▶ SUPPLIED DATA:
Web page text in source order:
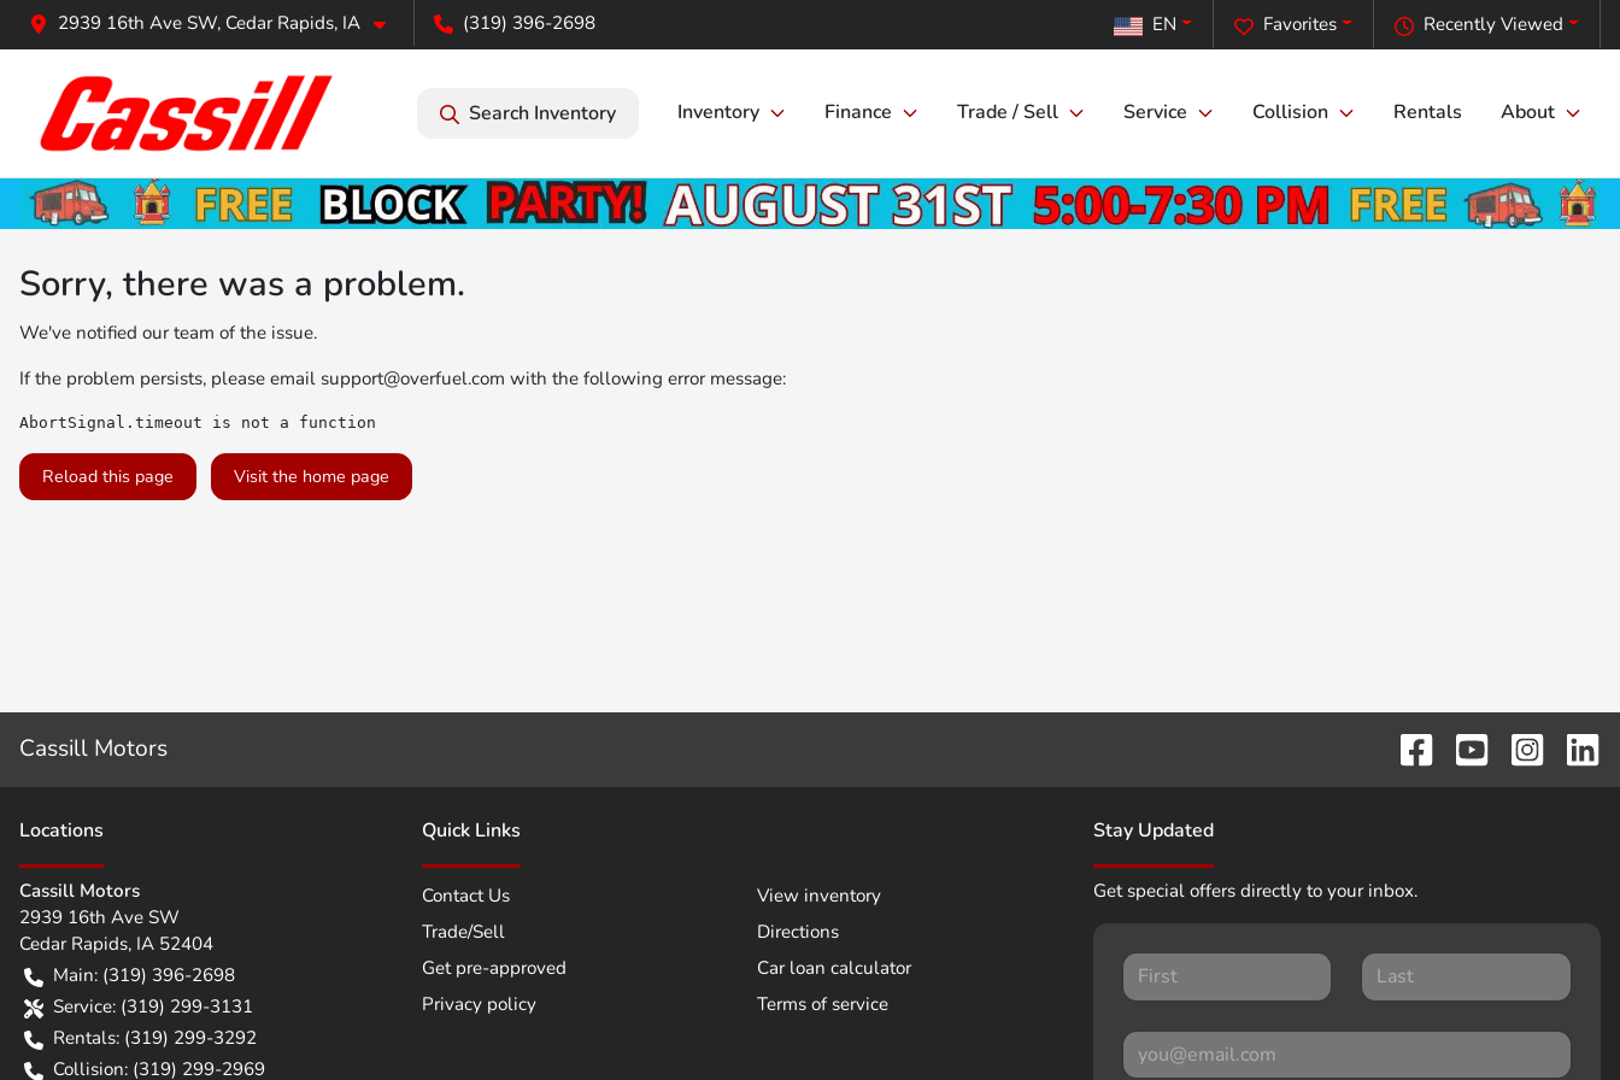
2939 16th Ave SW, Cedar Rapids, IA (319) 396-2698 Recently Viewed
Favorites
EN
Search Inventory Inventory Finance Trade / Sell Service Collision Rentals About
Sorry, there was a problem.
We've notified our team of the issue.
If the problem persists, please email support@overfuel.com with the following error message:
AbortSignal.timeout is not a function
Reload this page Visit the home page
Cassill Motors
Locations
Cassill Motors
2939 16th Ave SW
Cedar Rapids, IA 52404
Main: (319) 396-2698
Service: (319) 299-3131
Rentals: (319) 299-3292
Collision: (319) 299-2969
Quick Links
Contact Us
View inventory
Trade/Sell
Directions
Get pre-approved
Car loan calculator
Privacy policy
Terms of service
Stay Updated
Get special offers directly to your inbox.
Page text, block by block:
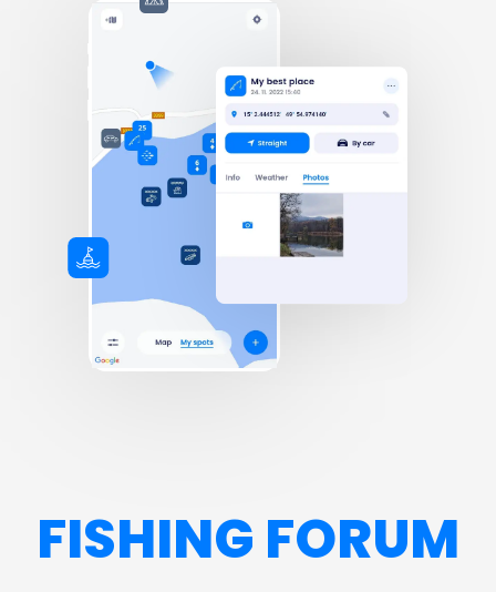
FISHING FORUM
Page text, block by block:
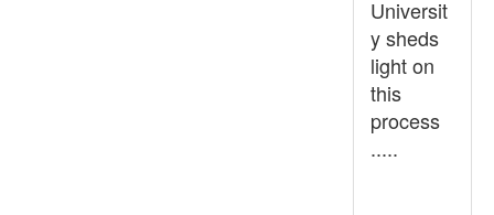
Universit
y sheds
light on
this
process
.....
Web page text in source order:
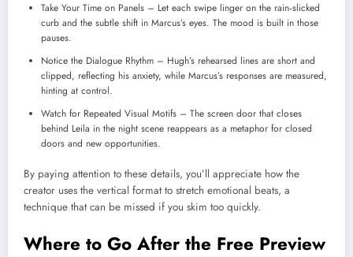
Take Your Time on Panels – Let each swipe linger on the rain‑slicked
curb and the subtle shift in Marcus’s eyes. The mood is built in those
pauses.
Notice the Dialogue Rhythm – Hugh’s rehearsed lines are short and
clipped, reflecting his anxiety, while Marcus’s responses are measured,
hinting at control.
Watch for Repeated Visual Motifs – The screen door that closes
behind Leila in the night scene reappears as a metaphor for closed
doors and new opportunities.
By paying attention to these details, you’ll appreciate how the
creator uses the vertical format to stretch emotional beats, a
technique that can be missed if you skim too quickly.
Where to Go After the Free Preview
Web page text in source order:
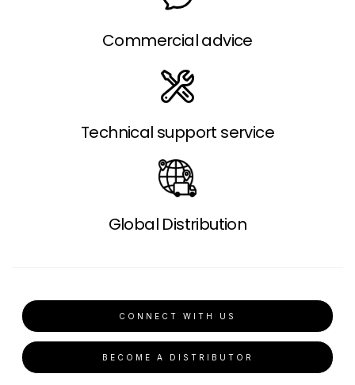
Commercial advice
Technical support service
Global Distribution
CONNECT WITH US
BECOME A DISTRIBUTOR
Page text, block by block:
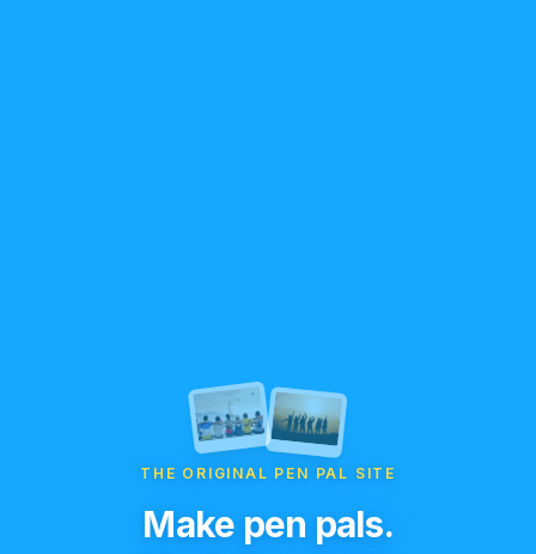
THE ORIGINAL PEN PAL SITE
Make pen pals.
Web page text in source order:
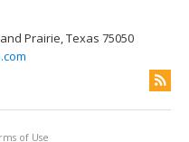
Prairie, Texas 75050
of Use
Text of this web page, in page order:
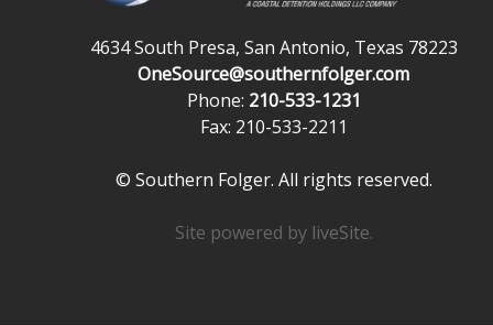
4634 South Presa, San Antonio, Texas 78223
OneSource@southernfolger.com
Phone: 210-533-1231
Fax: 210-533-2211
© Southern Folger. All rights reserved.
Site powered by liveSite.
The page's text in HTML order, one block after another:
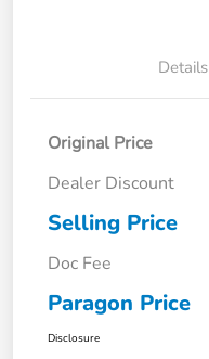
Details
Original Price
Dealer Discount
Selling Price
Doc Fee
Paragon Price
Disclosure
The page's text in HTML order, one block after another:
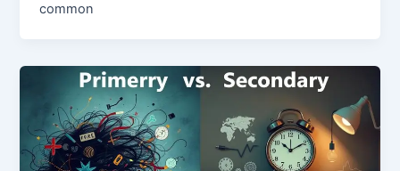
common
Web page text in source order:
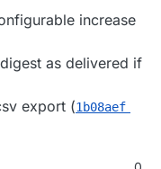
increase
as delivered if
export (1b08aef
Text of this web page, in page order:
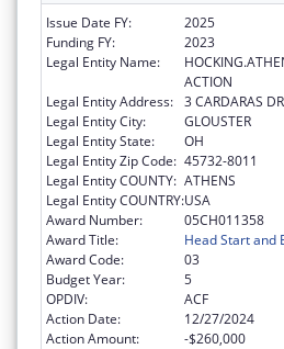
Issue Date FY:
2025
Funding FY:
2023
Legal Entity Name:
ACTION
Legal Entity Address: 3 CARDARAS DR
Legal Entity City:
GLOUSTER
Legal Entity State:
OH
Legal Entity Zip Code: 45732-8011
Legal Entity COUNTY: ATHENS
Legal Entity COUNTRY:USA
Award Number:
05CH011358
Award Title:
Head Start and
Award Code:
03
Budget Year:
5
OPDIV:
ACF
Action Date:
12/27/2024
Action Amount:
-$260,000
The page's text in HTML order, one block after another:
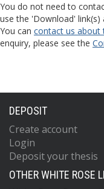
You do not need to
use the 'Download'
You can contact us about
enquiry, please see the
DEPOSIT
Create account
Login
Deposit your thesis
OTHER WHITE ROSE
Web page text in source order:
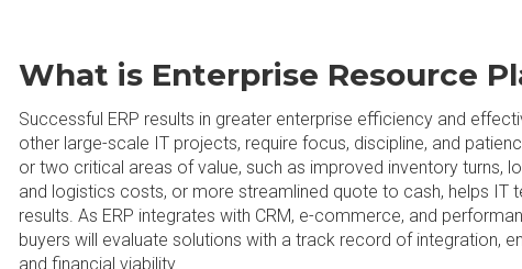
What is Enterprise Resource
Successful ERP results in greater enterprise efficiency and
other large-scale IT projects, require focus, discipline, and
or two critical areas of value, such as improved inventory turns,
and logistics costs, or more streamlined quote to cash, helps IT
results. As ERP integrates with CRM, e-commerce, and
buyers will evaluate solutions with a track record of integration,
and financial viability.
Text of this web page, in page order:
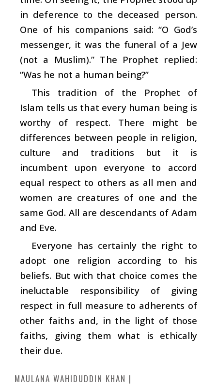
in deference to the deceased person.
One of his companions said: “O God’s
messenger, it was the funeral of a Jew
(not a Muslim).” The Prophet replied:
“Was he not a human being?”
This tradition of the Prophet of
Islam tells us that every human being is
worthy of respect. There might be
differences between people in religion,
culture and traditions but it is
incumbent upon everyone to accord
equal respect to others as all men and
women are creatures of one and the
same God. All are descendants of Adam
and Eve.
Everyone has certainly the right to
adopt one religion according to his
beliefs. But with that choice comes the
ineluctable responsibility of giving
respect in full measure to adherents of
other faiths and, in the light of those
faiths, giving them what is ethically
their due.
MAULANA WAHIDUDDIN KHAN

▶ EXERCISE DIRECTIONS: Write out everything in the data word for word. Omit each picture.

▶ TASK ANSWER:
Web page text in source order:
2939 16th Ave SW, Cedar Rapids, IA (319) 396-2698 Recently Viewed
Favorites
EN
Search Inventory Inventory Finance Trade / Sell Service Collision Rentals About
Sorry, there was a problem.
We've notified our team of the issue.
If the problem persists, please email support@overfuel.com with the following error message:
AbortSignal.timeout is not a function
Reload this page Visit the home page
Cassill Motors
Locations
Cassill Motors
2939 16th Ave SW
Cedar Rapids, IA 52404
Main: (319) 396-2698
Service: (319) 299-3131
Rentals: (319) 299-3292
Collision: (319) 299-2969
Quick Links
Contact Us
View inventory
Trade/Sell
Directions
Get pre-approved
Car loan calculator
Privacy policy
Terms of service
Stay Updated
Get special offers directly to your inbox.
Page text, block by block:
FISHING FORUM
Page text, block by block:
Universit
y sheds
light on
this
process
.....
Web page text in source order:
Take Your Time on Panels – Let each swipe linger on the rain‑slicked
curb and the subtle shift in Marcus’s eyes. The mood is built in those
pauses.
Notice the Dialogue Rhythm – Hugh’s rehearsed lines are short and
clipped, reflecting his anxiety, while Marcus’s responses are measured,
hinting at control.
Watch for Repeated Visual Motifs – The screen door that closes
behind Leila in the night scene reappears as a metaphor for closed
doors and new opportunities.
By paying attention to these details, you’ll appreciate how the
creator uses the vertical format to stretch emotional beats, a
technique that can be missed if you skim too quickly.
Where to Go After the Free Preview
Web page text in source order:
Commercial advice
Technical support service
Global Distribution
CONNECT WITH US
BECOME A DISTRIBUTOR
Page text, block by block:
THE ORIGINAL PEN PAL SITE
Make pen pals.
Web page text in source order:
Prairie, Texas 75050
of Use
Text of this web page, in page order:
4634 South Presa, San Antonio, Texas 78223
OneSource@southernfolger.com
Phone: 210-533-1231
Fax: 210-533-2211
© Southern Folger. All rights reserved.
Site powered by liveSite.
The page's text in HTML order, one block after another:
Details
Original Price
Dealer Discount
Selling Price
Doc Fee
Paragon Price
Disclosure
The page's text in HTML order, one block after another:
common
Web page text in source order:
increase
as delivered if
export (1b08aef
Text of this web page, in page order:
Issue Date FY:
2025
Funding FY:
2023
Legal Entity Name:
ACTION
Legal Entity Address: 3 CARDARAS DR
Legal Entity City:
GLOUSTER
Legal Entity State:
OH
Legal Entity Zip Code: 45732-8011
Legal Entity COUNTY: ATHENS
Legal Entity COUNTRY:USA
Award Number:
05CH011358
Award Title:
Head Start and
Award Code:
03
Budget Year:
5
OPDIV:
ACF
Action Date:
12/27/2024
Action Amount:
-$260,000
The page's text in HTML order, one block after another:
You do not need to
use the 'Download'
You can contact us about
enquiry, please see the
DEPOSIT
Create account
Login
Deposit your thesis
OTHER WHITE ROSE
Web page text in source order:
What is Enterprise Resource
Successful ERP results in greater enterprise efficiency and
other large-scale IT projects, require focus, discipline, and
or two critical areas of value, such as improved inventory turns,
and logistics costs, or more streamlined quote to cash, helps IT
results. As ERP integrates with CRM, e-commerce, and
buyers will evaluate solutions with a track record of integration,
and financial viability.
Text of this web page, in page order:
in deference to the deceased person.
One of his companions said: “O God’s
messenger, it was the funeral of a Jew
(not a Muslim).” The Prophet replied:
“Was he not a human being?”
This tradition of the Prophet of
Islam tells us that every human being is
worthy of respect. There might be
differences between people in religion,
culture and traditions but it is
incumbent upon everyone to accord
equal respect to others as all men and
women are creatures of one and the
same God. All are descendants of Adam
and Eve.
Everyone has certainly the right to
adopt one religion according to his
beliefs. But with that choice comes the
ineluctable responsibility of giving
respect in full measure to adherents of
other faiths and, in the light of those
faiths, giving them what is ethically
their due.
MAULANA WAHIDUDDIN KHAN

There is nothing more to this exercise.